Em 16 de dezembro de 2013, o pediatra carioca Fábio Becker deu entrevista ao programa “Roda Viva”, da TV Cultura. Ele abordou a questão da comida pronta de hoje em dia. Nos Estados Unidos, paraíso do alimento industrializado, a comida é feita com sabor, crocância e consistência ideais para que a criança rejeite o alimento natural quando o provar. Dessa forma, diz ele, corremos o risco de ter crianças que só aceitam comida fabricada e rechaçam a couve, o chuchu, a beterraba... Vícios que alteram nossa constituição e criam necessidades irreais, conforme observa o sempre atual “O Livro dos Espíritos”. 

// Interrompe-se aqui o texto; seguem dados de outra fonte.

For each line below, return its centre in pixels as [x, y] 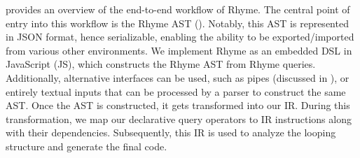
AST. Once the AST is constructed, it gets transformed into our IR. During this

O André Trigueiro é inimigo do closet. Em suas palestras, ele sempre fala da desnecessidade de fazermos um cômodo estilo sala de troféus para exibir a coleção de sapatos, gravatas, lingerie, camisas, toalhas felpudas e sabe lá Deus o quê. E esse cômodo supérfluo tem, ainda por cima, iluminação especial, feita por um “light designer”. Haja energia elétrica! 
Se o André elegeu combater o closet, eu escolhi a varanda gourmet como inimiga. Tenho visto, em recentes lançamentos imobiliários no RJ e SP, apartamentos com as tais varandas, que vêm equipadas com churrasqueiras. Será que precisamos de churrasqueiras em varandas de apartamentos? Fico imaginando o fumacê se todo mundo resolver fazer churrasco no mesmo dia. Sabemos que uma das grandes causas de desmatamento na Amazônia é a criação de pastos para o gado. Portanto, a fumaça do exagero churrascal é a mesma das queimadas na Amazônia. Será que precisamos consumir tanto churrasco assim? Será que virou um item de primeira necessidade, a ponto de novos apartamentos já virem com a tal da varanda gourmet? Além disso, a área de serviço teve o espaço bastante reduzido para dar lugar à dita cuja gourmet. Há lugar para tanque, máquina de lavar e um pequeno armário. Nada mais. Será que só eu lavo e seco roupa em casa? 
Todos nós sabemos que o dia a dia doméstico não é varanda gourmet. É, entre outros itens, um local para secar a roupa que foi lavada. Digo isso porque já vi apartamentos de condomínios luxuosos cheios de varais de chão na varanda gourmet. Ou seja, não há local para secar a roupa. E quando chove, os varais de chão repletos de panos de pratos, meias e afins molhados ficam na sala. Eu particularmente prefiro uma boa área de serviço a uma varanda gourmet. Abaixo a varanda gourmet! 
Por fim, a questão 717, que diz que os homens que se apropriam dos bens da Terra para ter o supérfluo enquanto muitos não possuem o necessário terão de responder pelas privações que causam. Estas palavras me fazem lembrar Madre Teresa de Calcutá. Uma vez, ao desembarcar nos Estados Unidos para uma conferência, ela ficou horrorizada ao ver a quantidade de comida que estava sendo jogada fora no aeroporto. Comida industrializada, cheia de gordura. Mas ainda assim, comida. Comida feita de trigo, carne, leite, milho, batata e outros itens, que foram tirados na Natureza (Olha ela aí novamente!), para alimentar um bando de gente que come em excesso e joga fora toneladas de alimentos todos os dias. Até quando? 
No livro “Mundo Sustentável”, o André Trigueiro, referindo-se ao desenho animado “Mogli, o Menino Lobo”, cita a música cantada pelo Urso Balu, amigo do personagem-título: - Necessário, somente o necessário. O extraordinário é demais. 
Sei que às vezes é difícil estabelecer o limite entre o necessário e o supérfluo. Mas como diz o André Trigueiro, um bom indício é evitarmos fazer coleção. Todos sabem quantos sapatos, celulares, automóveis, toalhas e peças de roupa devem ter. É questão de foro íntimo. Mas se alguém começa, por exemplo, a fazer coleção de sapatos, é melhor acender o sinal de alerta. Afinal, como diz o adendo à questão 717, “Tudo é relativo, cabendo à razão regrar as coisas”.